Exercise: Find every line below where the string "Metres" shows up, and copy those lines.

***** Data to use *****

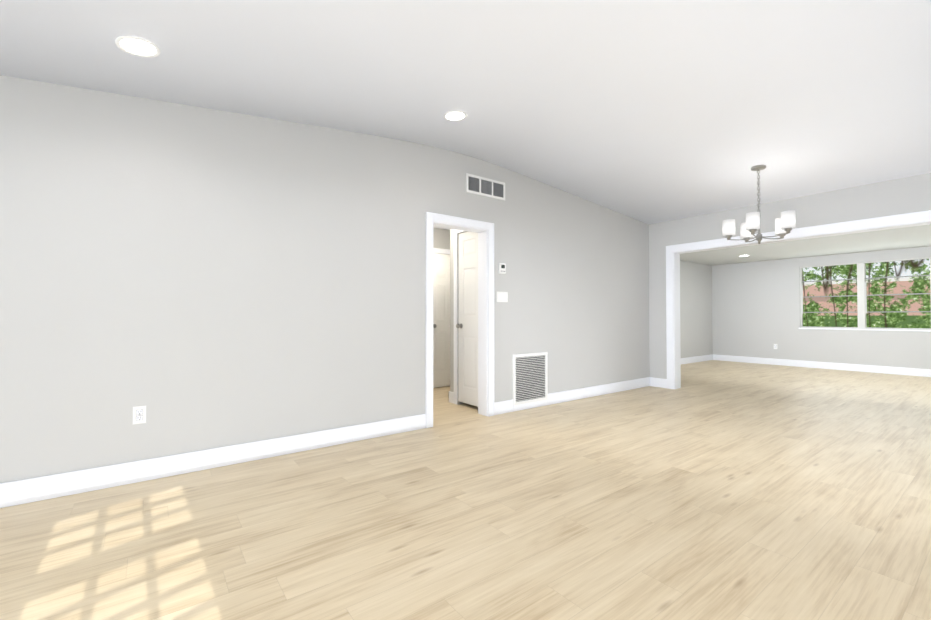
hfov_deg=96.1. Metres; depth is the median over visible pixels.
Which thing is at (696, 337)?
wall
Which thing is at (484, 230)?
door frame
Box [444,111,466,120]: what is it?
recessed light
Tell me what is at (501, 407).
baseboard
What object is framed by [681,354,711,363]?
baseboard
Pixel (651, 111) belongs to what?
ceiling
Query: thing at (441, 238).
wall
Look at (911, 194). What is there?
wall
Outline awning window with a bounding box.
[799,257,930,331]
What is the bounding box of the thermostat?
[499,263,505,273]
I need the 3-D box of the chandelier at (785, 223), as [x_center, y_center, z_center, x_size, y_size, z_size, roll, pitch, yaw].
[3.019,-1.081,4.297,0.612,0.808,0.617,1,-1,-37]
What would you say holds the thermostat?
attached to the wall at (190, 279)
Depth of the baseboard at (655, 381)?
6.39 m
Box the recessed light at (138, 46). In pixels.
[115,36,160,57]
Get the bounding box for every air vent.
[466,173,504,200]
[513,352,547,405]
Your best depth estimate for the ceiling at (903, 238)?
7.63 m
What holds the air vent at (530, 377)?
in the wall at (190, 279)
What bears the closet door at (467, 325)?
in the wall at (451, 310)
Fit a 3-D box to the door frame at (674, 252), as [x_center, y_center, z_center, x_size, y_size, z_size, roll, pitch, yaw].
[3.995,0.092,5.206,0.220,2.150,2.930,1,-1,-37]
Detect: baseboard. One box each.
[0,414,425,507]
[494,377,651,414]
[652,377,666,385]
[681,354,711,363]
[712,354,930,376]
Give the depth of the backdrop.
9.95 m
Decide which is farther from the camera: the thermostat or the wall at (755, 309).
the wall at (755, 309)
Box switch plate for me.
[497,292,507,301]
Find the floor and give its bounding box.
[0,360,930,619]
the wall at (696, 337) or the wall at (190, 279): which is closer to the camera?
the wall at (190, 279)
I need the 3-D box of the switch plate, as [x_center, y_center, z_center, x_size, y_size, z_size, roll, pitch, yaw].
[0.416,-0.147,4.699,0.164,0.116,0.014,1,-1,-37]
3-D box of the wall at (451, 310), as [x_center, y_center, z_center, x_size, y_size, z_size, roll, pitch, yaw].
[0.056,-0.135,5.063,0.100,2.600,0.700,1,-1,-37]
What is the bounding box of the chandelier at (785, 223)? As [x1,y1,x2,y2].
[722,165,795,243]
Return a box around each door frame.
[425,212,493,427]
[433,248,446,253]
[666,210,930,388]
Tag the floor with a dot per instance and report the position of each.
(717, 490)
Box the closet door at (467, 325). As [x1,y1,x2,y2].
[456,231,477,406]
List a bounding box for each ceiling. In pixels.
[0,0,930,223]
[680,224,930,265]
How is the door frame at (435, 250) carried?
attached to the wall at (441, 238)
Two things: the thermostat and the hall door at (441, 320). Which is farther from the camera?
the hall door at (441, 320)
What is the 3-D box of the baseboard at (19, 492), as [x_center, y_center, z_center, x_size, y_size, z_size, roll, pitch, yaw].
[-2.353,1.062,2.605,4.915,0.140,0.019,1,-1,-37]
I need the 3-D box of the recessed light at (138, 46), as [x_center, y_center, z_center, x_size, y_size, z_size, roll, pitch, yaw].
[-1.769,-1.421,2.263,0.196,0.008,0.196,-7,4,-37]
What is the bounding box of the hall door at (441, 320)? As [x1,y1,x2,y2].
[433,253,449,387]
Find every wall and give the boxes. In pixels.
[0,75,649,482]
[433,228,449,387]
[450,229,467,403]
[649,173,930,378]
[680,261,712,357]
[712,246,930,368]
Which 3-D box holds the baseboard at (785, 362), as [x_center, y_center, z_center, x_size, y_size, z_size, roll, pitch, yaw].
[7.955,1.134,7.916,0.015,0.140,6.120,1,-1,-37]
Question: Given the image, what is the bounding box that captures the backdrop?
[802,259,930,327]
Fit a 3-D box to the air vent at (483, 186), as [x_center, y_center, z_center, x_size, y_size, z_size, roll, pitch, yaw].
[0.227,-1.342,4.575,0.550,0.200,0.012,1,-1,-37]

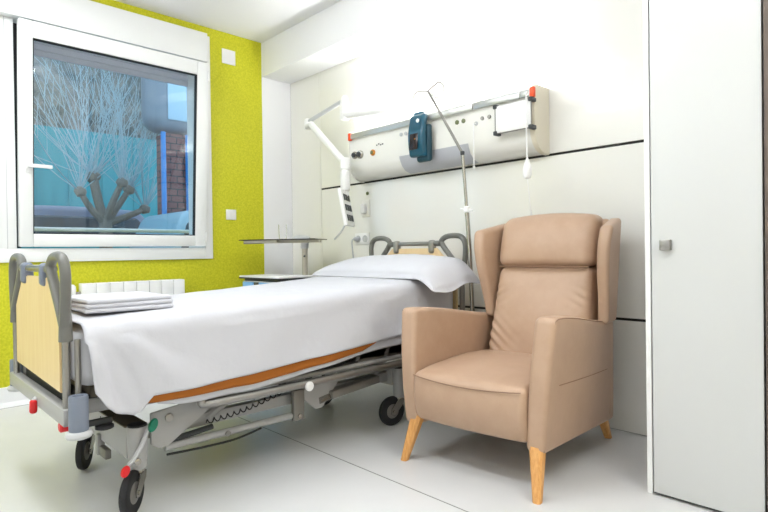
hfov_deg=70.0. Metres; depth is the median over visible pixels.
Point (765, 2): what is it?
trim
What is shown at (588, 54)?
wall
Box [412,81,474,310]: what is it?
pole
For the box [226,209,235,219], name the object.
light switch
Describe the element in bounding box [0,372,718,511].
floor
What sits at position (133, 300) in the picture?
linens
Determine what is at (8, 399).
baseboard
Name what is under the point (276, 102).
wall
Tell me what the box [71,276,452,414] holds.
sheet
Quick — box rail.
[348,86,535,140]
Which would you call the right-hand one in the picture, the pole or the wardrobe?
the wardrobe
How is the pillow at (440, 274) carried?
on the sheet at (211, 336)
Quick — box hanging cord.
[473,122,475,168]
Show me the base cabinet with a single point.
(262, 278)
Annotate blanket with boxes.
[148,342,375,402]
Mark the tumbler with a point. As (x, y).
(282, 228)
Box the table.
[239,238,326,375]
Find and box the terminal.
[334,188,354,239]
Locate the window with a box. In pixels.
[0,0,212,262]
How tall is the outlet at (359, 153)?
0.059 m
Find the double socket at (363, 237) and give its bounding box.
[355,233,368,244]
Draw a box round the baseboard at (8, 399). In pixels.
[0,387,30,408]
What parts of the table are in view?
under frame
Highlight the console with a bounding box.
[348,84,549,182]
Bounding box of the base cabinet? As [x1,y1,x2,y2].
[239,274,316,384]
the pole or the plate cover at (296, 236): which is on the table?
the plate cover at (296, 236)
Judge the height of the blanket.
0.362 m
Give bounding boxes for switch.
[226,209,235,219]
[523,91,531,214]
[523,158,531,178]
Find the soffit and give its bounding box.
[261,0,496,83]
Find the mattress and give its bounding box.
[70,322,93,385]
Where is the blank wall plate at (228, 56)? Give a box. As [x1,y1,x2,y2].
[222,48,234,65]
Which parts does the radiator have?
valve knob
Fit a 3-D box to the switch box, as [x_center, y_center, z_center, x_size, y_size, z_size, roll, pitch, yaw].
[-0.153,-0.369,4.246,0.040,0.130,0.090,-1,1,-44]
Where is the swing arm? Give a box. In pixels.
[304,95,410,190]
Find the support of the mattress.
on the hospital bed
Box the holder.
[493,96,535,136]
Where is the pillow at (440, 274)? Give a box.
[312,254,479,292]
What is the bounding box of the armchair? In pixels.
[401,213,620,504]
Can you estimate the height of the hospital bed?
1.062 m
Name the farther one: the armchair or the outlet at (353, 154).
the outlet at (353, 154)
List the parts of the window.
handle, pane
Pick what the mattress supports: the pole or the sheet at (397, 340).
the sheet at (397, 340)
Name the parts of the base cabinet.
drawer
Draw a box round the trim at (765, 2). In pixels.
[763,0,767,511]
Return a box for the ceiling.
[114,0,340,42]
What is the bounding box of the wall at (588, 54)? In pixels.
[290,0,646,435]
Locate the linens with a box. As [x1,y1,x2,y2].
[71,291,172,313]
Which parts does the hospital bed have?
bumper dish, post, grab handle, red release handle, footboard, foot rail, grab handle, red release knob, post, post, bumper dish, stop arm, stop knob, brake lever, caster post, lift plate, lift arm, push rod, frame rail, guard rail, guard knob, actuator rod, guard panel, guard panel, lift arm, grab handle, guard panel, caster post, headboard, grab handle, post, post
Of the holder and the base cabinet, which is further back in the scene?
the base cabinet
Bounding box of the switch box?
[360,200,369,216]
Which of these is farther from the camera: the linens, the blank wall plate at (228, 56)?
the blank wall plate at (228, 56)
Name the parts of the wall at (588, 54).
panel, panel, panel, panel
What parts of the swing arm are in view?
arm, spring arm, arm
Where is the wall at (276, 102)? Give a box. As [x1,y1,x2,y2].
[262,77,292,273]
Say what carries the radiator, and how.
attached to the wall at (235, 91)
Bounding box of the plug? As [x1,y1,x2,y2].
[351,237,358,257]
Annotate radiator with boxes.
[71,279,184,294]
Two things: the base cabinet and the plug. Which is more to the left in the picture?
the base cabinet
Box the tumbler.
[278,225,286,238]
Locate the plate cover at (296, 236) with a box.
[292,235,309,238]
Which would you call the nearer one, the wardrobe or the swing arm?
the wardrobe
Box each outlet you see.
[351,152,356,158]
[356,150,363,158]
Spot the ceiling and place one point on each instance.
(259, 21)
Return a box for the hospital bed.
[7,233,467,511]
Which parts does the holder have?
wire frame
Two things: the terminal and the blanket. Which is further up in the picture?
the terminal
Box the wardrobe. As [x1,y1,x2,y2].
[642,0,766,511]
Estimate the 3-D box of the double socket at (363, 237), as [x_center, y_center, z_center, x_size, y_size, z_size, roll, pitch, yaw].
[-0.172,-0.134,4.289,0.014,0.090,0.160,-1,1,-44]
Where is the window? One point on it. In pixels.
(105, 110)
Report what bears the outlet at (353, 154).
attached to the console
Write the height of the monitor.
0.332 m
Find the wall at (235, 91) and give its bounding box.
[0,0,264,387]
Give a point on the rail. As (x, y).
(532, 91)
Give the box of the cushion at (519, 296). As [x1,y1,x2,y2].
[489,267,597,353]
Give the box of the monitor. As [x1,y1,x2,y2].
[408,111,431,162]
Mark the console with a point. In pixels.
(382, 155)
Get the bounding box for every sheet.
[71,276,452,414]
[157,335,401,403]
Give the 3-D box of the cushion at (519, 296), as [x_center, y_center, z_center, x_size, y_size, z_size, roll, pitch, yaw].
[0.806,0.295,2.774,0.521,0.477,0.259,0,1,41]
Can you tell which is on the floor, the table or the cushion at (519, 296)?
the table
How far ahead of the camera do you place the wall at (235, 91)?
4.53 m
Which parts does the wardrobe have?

*****

Output:
hfov_deg=96.1. Metres; depth is the median over visible pixels.
hfov_deg=70.0. Metres; depth is the median over visible pixels.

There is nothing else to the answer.